Begin your copy at the line with "Give the centre of each line below as [x, y]." in the records below and end it at the line with "In this action-packed", restating each line word for word; omit the pictures.
Listed entries: Begin
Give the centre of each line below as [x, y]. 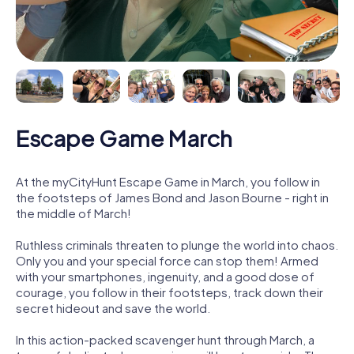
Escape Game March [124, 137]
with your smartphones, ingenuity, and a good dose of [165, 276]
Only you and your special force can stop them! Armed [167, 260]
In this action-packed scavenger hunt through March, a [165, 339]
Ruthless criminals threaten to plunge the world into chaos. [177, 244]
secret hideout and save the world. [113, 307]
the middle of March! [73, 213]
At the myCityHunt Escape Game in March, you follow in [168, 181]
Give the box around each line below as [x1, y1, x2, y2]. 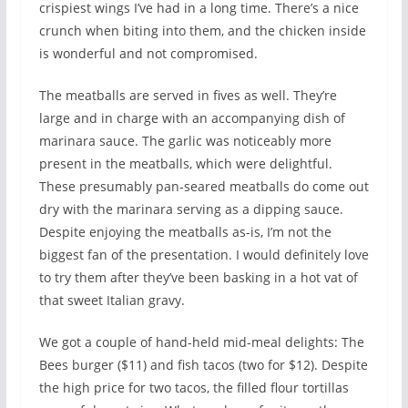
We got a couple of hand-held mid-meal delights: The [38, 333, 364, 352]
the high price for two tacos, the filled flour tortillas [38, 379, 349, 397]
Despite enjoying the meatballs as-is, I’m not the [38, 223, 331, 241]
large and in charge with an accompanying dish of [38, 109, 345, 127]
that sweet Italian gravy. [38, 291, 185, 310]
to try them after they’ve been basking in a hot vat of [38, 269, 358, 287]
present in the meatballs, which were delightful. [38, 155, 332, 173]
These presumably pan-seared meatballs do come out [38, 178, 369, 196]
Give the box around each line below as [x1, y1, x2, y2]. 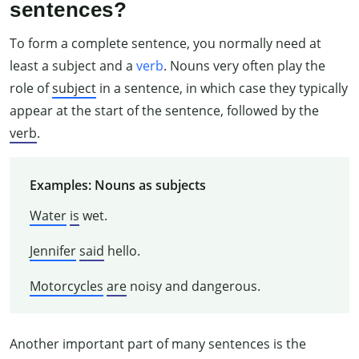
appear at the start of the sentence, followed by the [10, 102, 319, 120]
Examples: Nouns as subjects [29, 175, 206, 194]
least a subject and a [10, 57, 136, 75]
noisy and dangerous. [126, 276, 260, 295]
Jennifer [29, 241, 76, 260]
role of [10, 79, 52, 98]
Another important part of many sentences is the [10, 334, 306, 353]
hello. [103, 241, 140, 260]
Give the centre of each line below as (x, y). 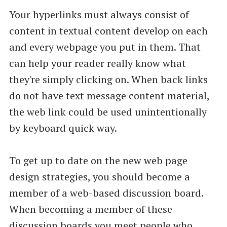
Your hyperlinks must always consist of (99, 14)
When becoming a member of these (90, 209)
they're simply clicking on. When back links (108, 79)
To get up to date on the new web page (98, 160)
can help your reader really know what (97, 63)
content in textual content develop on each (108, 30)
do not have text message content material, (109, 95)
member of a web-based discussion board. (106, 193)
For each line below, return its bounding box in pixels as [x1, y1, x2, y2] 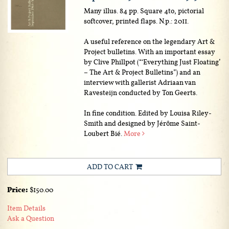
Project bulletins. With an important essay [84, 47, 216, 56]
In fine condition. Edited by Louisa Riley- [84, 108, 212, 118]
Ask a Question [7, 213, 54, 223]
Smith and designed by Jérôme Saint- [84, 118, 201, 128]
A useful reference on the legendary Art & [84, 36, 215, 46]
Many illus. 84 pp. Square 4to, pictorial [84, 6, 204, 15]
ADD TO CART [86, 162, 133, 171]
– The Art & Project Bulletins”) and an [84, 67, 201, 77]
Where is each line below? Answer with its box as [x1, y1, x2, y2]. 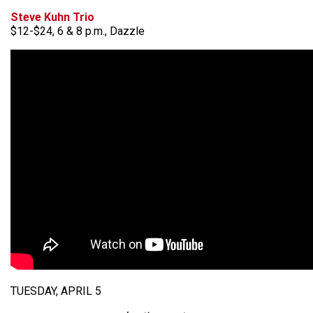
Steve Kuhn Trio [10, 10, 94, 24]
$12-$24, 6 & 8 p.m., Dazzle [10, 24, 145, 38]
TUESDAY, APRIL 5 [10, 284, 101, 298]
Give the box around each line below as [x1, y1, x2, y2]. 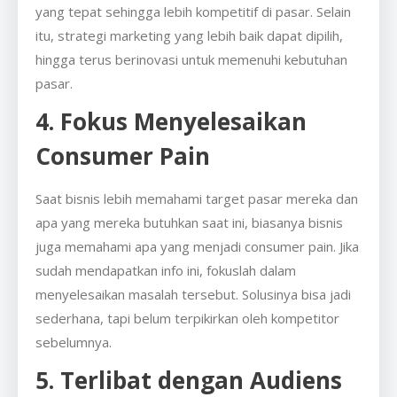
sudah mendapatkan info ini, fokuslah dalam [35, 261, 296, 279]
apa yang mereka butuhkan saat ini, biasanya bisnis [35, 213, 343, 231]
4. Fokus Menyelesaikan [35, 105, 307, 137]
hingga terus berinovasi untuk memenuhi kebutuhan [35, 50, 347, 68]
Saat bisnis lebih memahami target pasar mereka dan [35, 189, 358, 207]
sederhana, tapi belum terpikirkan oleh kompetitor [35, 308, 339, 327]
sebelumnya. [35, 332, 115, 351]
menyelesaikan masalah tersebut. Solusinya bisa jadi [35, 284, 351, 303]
Listed entries: End
Listed entries: Begin
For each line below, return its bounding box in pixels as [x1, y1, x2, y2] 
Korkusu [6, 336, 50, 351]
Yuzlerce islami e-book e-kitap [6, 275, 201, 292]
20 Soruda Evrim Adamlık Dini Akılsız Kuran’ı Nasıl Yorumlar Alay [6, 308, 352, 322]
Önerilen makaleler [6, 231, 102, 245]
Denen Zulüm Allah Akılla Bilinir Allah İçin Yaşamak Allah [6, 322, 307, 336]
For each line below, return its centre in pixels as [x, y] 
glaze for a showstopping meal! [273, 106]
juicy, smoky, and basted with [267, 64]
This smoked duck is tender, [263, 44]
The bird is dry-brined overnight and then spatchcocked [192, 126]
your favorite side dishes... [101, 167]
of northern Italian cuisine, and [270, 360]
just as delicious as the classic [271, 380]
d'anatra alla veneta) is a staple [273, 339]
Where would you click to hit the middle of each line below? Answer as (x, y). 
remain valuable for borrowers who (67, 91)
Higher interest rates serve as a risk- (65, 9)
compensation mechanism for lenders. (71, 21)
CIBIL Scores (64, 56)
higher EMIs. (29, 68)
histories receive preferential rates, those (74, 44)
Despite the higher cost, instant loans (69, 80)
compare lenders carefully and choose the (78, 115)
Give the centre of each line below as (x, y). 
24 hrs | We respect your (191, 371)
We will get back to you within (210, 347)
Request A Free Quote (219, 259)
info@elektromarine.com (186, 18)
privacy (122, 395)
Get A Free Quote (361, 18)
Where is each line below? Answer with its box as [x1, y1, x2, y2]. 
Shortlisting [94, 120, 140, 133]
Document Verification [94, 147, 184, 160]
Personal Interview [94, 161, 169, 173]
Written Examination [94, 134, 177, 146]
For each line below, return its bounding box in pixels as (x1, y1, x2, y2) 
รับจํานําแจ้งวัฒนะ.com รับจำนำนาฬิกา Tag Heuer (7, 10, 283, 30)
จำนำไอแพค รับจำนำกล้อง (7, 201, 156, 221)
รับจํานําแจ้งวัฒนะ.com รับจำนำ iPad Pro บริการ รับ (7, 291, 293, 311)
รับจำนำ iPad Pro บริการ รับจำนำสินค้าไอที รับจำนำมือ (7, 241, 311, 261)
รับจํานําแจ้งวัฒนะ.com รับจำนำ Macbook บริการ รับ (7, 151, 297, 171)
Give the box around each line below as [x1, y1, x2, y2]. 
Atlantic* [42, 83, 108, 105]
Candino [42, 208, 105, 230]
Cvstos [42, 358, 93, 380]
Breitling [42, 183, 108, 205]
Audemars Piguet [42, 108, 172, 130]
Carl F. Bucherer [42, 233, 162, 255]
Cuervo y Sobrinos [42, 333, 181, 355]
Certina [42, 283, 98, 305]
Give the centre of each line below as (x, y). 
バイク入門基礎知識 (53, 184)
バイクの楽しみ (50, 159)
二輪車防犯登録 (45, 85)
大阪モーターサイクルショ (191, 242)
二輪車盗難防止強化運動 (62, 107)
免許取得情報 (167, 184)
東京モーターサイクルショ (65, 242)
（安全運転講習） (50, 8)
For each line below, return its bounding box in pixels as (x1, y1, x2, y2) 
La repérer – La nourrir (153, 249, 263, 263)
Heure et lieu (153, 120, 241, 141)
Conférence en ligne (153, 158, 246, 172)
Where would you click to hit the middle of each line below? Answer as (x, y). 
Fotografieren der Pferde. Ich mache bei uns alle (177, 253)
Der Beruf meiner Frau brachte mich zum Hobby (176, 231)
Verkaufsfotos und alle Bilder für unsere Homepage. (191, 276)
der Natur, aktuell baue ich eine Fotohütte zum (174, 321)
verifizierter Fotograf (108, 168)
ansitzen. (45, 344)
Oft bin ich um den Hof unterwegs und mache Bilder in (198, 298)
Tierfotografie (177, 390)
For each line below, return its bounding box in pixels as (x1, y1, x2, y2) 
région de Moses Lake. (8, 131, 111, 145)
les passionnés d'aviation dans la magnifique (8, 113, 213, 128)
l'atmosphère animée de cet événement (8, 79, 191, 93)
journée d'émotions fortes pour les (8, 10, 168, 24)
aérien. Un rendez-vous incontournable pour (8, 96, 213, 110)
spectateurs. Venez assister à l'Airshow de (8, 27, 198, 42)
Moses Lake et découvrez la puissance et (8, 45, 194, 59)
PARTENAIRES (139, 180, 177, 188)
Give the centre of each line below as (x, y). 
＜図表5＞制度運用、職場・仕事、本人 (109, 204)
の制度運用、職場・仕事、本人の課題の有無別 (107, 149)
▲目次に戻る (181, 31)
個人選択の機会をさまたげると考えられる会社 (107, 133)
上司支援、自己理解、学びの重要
Listed entries: End
Your solution:
Give the centre of each line below as [x, y]. 
Escape Game March [124, 137]
with your smartphones, ingenuity, and a good dose of [165, 276]
Only you and your special force can stop them! Armed [167, 260]
In this action-packed scavenger hunt through March, a [165, 339]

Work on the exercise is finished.